## [WHAT THIS TASK INVOLVES]
From the entries below, reproduce exactly the line containing "The sensor was not", the line containing "placed high up", and every line in between, with nothing added.

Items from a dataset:
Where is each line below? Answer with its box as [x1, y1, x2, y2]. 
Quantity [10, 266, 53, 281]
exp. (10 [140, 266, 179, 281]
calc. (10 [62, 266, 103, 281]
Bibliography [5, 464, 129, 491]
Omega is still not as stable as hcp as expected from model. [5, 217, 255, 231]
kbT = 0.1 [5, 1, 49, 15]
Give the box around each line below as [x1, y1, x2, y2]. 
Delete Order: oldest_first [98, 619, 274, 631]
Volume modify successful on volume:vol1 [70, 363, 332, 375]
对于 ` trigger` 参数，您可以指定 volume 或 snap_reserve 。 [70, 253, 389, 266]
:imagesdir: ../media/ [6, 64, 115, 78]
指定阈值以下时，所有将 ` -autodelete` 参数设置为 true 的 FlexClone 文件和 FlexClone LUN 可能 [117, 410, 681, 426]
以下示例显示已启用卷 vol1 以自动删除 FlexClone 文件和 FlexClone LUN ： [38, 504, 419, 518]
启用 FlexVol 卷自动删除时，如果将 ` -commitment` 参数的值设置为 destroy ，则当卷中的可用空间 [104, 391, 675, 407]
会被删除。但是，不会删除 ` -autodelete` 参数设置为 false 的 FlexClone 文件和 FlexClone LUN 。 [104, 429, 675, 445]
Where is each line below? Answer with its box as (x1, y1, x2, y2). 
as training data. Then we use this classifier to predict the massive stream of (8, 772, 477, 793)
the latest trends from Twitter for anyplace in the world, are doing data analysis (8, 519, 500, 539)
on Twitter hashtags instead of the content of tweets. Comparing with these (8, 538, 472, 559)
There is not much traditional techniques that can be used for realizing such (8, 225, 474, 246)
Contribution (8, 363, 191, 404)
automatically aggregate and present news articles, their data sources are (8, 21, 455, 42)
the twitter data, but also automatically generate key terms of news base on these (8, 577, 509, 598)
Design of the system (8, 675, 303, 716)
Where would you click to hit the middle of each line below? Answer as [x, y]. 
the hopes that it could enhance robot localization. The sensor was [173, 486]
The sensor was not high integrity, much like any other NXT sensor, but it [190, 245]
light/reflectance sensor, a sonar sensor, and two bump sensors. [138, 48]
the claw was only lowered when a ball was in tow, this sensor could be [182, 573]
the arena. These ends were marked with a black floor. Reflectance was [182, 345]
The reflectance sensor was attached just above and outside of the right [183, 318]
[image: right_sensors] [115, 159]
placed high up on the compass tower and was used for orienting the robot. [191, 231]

...

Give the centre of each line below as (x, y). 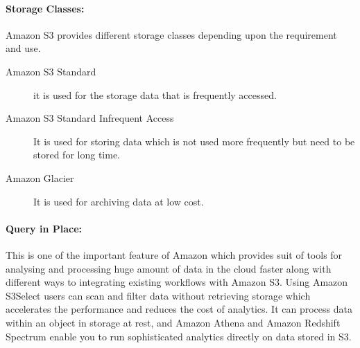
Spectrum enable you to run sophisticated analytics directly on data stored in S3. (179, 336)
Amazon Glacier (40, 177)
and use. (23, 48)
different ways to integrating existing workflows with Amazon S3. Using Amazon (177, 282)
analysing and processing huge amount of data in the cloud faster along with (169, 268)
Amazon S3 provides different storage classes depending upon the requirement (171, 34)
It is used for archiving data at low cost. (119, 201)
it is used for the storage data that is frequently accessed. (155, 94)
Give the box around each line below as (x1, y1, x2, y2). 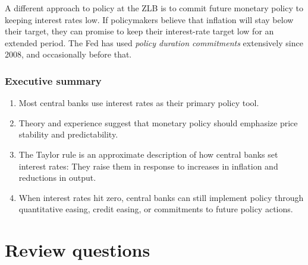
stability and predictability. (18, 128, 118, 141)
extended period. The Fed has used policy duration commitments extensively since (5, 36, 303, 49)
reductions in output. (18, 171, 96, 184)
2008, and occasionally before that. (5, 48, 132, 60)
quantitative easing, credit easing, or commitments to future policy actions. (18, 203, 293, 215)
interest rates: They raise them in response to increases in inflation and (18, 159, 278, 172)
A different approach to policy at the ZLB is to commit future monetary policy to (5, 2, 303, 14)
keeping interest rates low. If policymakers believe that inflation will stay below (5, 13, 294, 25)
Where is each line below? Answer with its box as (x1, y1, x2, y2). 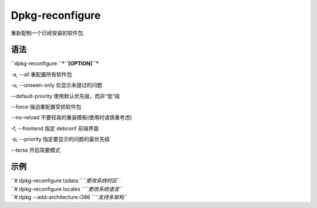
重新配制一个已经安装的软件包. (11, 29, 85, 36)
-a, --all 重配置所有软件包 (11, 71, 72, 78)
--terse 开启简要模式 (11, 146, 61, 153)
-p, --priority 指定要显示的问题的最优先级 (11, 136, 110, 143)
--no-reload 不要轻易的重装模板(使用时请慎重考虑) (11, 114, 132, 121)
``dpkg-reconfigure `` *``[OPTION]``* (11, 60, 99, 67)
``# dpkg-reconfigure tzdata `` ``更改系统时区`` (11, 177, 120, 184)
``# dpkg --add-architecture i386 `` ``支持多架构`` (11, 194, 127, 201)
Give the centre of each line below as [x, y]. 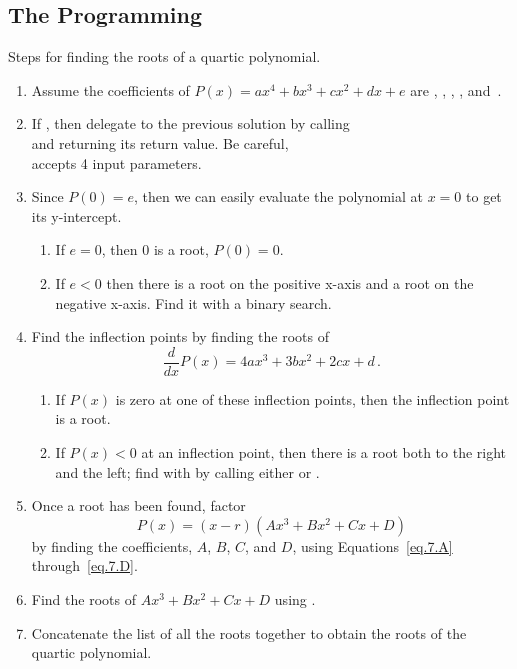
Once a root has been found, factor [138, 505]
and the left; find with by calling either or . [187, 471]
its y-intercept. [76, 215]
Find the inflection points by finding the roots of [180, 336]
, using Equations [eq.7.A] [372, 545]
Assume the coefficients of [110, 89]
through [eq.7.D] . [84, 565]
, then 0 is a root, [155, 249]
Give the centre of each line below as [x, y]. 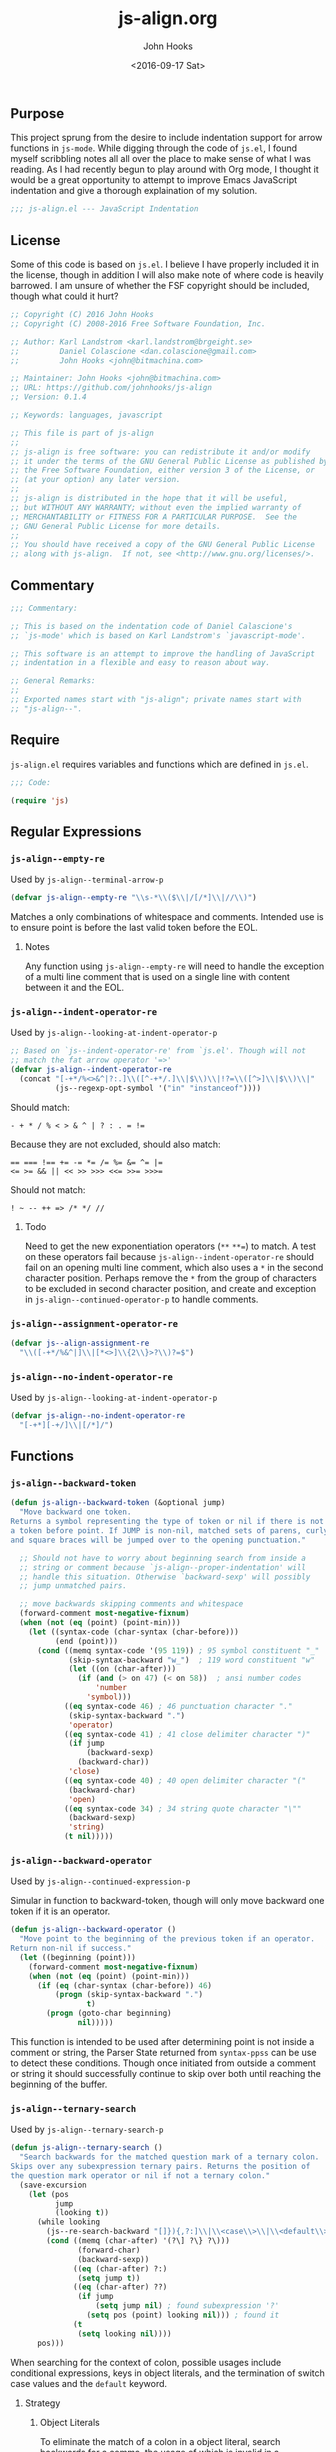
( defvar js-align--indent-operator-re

## [WRITTEN REPLY]
The sensor was not high integrity, much like any other NXT sensor, but it [190, 245]
light/reflectance sensor, a sonar sensor, and two bump sensors. [138, 48]
the claw was only lowered when a ball was in tow, this sensor could be [182, 573]
the arena. These ends were marked with a black floor. Reflectance was [182, 345]
The reflectance sensor was attached just above and outside of the right [183, 318]
[image: right_sensors] [115, 159]
placed high up on the compass tower and was used for orienting the robot. [191, 231]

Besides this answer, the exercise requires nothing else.